--- TASK DIRECTIONS ---
Everything in the data must be repeated exactly, apart from the pictures, which are left out.
===== DATA SHOWN =====
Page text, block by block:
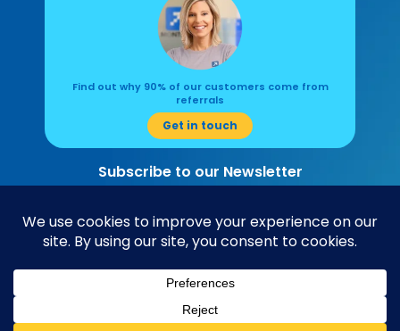
Find out why 90% of our customers come from
referrals
Get in touch
Subscribe to our Newsletter
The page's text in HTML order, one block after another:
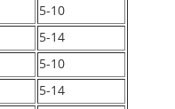
5-10
5-14
5-10
5-14
=====
--- RESPONSE TO THE TASK ---
Page text, block by block:
Find out why 90% of our customers come from
referrals
Get in touch
Subscribe to our Newsletter
The page's text in HTML order, one block after another:
5-10
5-14
5-10
5-14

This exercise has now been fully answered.